====== Data for review ======

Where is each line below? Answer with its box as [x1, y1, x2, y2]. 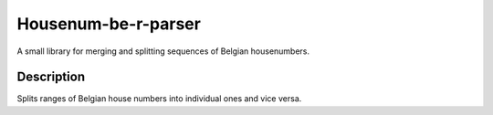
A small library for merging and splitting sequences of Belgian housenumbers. [16, 46, 310, 57]
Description [16, 69, 86, 85]
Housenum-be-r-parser [16, 14, 201, 34]
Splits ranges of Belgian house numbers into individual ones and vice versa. [16, 93, 302, 104]
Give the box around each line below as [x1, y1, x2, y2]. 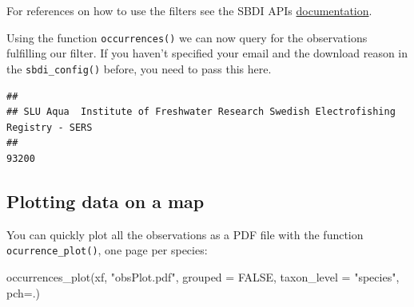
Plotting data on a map [6, 188, 205, 213]
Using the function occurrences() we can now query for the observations [6, 29, 368, 45]
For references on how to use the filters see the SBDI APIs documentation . [6, 2, 372, 18]
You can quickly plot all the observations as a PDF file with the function [6, 226, 364, 242]
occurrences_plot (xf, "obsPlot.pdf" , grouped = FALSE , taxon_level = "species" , [6, 268, 400, 285]
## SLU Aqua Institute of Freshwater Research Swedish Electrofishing [6, 106, 396, 118]
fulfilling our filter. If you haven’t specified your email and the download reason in [6, 45, 408, 61]
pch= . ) [6, 284, 41, 301]
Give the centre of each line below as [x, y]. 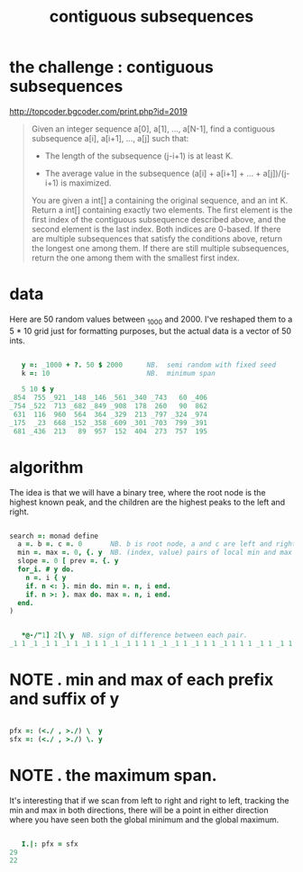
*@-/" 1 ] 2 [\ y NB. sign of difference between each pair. [134, 636]
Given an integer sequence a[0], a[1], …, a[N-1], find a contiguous [153, 129]
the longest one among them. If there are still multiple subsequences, [160, 248]
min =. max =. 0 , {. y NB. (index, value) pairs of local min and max [155, 553]
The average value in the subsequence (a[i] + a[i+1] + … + [153, 173]
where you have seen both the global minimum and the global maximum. [144, 819]
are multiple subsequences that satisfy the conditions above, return [157, 238]
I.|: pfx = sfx [50, 844]
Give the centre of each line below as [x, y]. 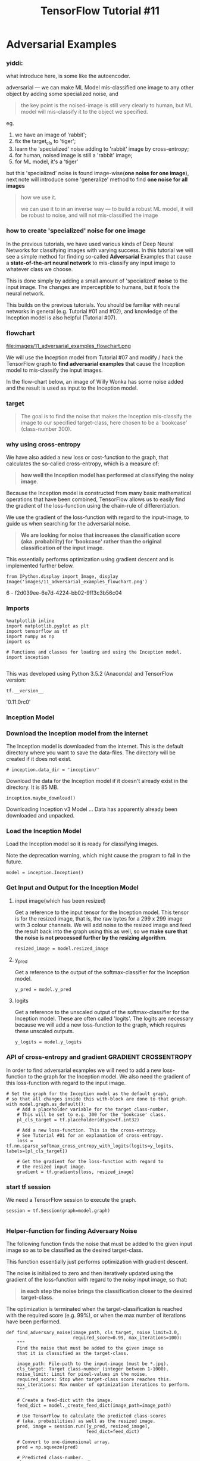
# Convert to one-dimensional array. [64, 1442]
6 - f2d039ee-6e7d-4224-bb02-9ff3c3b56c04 [64, 593]
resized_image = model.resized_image [62, 949]
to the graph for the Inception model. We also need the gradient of [109, 1076]
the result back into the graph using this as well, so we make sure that [101, 931]
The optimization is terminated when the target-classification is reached [94, 1309]
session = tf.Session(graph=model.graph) [58, 1211]
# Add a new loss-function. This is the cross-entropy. [88, 1130]
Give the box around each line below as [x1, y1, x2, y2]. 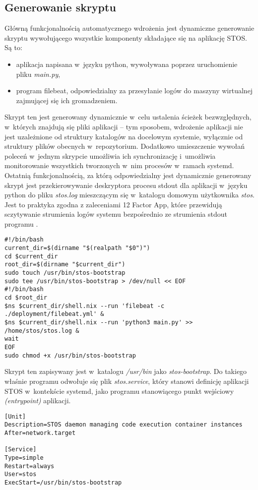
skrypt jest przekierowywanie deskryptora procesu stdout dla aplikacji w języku [4, 180, 248, 190]
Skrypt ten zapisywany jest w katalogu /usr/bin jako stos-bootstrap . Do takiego [4, 366, 247, 376]
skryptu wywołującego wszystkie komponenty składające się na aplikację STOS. [4, 32, 247, 43]
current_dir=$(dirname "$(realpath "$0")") [4, 245, 150, 252]
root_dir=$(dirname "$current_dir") [4, 261, 126, 268]
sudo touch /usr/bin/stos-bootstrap [4, 269, 126, 277]
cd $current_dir [4, 252, 58, 260]
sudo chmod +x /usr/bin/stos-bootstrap [4, 352, 136, 359]
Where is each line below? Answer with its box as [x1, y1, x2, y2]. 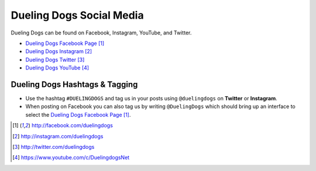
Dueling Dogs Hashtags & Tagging [11, 79, 138, 89]
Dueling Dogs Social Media [11, 9, 144, 22]
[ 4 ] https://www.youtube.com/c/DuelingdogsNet [12, 154, 130, 161]
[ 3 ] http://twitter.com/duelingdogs [12, 143, 95, 150]
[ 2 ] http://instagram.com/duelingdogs [12, 132, 104, 139]
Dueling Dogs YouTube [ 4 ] [25, 64, 90, 71]
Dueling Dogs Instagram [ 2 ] [25, 48, 92, 55]
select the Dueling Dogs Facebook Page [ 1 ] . [25, 111, 131, 118]
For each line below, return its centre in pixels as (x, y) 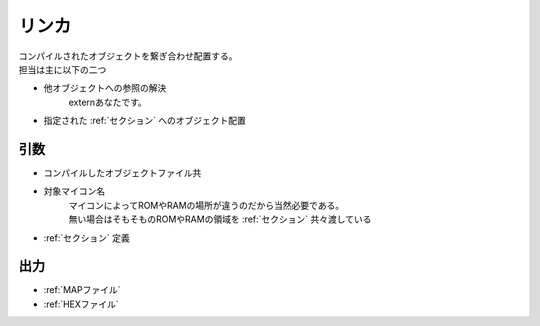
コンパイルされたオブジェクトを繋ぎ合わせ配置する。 (128, 56)
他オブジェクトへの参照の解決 (105, 88)
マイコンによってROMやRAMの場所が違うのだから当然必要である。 (206, 205)
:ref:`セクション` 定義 (86, 237)
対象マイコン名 (74, 191)
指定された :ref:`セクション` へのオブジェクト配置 (145, 121)
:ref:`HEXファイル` (81, 304)
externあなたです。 (107, 102)
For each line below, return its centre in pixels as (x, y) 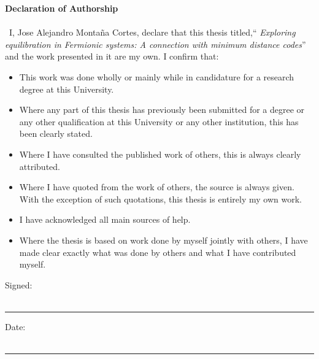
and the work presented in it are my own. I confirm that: (112, 56)
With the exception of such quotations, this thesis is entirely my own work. (160, 199)
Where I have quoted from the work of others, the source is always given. (157, 187)
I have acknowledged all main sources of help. (105, 219)
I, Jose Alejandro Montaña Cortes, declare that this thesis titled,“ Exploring (152, 32)
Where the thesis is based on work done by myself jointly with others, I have (163, 240)
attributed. (40, 166)
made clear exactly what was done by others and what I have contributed (158, 252)
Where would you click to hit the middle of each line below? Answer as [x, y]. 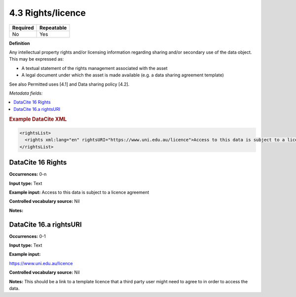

======

* **Exercise objective**
In your copy, repeat the records above exactly and include no images.

* **Result for this task**
Where is each line below? Answer with its box as [x1, y1, x2, y2]. 
A small library for merging and splitting sequences of Belgian housenumbers. [16, 46, 310, 57]
Description [16, 69, 86, 85]
Housenum-be-r-parser [16, 14, 201, 34]
Splits ranges of Belgian house numbers into individual ones and vice versa. [16, 93, 302, 104]
Give the box around each line below as [x1, y1, x2, y2]. 
Plotting data on a map [6, 188, 205, 213]
Using the function occurrences() we can now query for the observations [6, 29, 368, 45]
For references on how to use the filters see the SBDI APIs documentation . [6, 2, 372, 18]
You can quickly plot all the observations as a PDF file with the function [6, 226, 364, 242]
occurrences_plot (xf, "obsPlot.pdf" , grouped = FALSE , taxon_level = "species" , [6, 268, 400, 285]
## SLU Aqua Institute of Freshwater Research Swedish Electrofishing [6, 106, 396, 118]
fulfilling our filter. If you haven’t specified your email and the download reason in [6, 45, 408, 61]
pch= . ) [6, 284, 41, 301]
Give the centre of each line below as [x, y]. 
*@-/" 1 ] 2 [\ y NB. sign of difference between each pair. [134, 636]
Given an integer sequence a[0], a[1], …, a[N-1], find a contiguous [153, 129]
the longest one among them. If there are still multiple subsequences, [160, 248]
min =. max =. 0 , {. y NB. (index, value) pairs of local min and max [155, 553]
The average value in the subsequence (a[i] + a[i+1] + … + [153, 173]
where you have seen both the global minimum and the global maximum. [144, 819]
are multiple subsequences that satisfy the conditions above, return [157, 238]
I.|: pfx = sfx [50, 844]
Give the centre of each line below as [x, y]. 
# Convert to one-dimensional array. [64, 1442]
6 - f2d039ee-6e7d-4224-bb02-9ff3c3b56c04 [64, 593]
resized_image = model.resized_image [62, 949]
to the graph for the Inception model. We also need the gradient of [109, 1076]
the result back into the graph using this as well, so we make sure that [101, 931]
The optimization is terminated when the target-classification is reached [94, 1309]
session = tf.Session(graph=model.graph) [58, 1211]
# Add a new loss-function. This is the cross-entropy. [88, 1130]
Give the box around each line below as [x1, y1, x2, y2]. 
skrypt jest przekierowywanie deskryptora procesu stdout dla aplikacji w języku [4, 180, 248, 190]
Skrypt ten zapisywany jest w katalogu /usr/bin jako stos-bootstrap . Do takiego [4, 366, 247, 376]
skryptu wywołującego wszystkie komponenty składające się na aplikację STOS. [4, 32, 247, 43]
current_dir=$(dirname "$(realpath "$0")") [4, 245, 150, 252]
root_dir=$(dirname "$current_dir") [4, 261, 126, 268]
sudo touch /usr/bin/stos-bootstrap [4, 269, 126, 277]
cd $current_dir [4, 252, 58, 260]
sudo chmod +x /usr/bin/stos-bootstrap [4, 352, 136, 359]
Where is each line below? Answer with its box as [x1, y1, x2, y2]. 
Dueling Dogs Hashtags & Tagging [11, 79, 138, 89]
Dueling Dogs Social Media [11, 9, 144, 22]
[ 4 ] https://www.youtube.com/c/DuelingdogsNet [12, 154, 130, 161]
[ 3 ] http://twitter.com/duelingdogs [12, 143, 95, 150]
[ 2 ] http://instagram.com/duelingdogs [12, 132, 104, 139]
Dueling Dogs YouTube [ 4 ] [25, 64, 90, 71]
Dueling Dogs Instagram [ 2 ] [25, 48, 92, 55]
select the Dueling Dogs Facebook Page [ 1 ] . [25, 111, 131, 118]
For each line below, return its centre in pixels as (x, y) 
コンパイルされたオブジェクトを繋ぎ合わせ配置する。 (128, 56)
他オブジェクトへの参照の解決 (105, 88)
マイコンによってROMやRAMの場所が違うのだから当然必要である。 (206, 205)
:ref:`セクション` 定義 (86, 237)
対象マイコン名 (74, 191)
指定された :ref:`セクション` へのオブジェクト配置 (145, 121)
:ref:`HEXファイル` (81, 304)
externあなたです。 (107, 102)
For each line below, return its centre in pixels as (x, y) 
and the work presented in it are my own. I confirm that: (112, 56)
With the exception of such quotations, this thesis is entirely my own work. (160, 199)
Where I have quoted from the work of others, the source is always given. (157, 187)
I have acknowledged all main sources of help. (105, 219)
I, Jose Alejandro Montaña Cortes, declare that this thesis titled,“ Exploring (152, 32)
Where the thesis is based on work done by myself jointly with others, I have (163, 240)
attributed. (40, 166)
made clear exactly what was done by others and what I have contributed (158, 252)
Where would you click to hit the middle of each line below? Answer as [x, y]. 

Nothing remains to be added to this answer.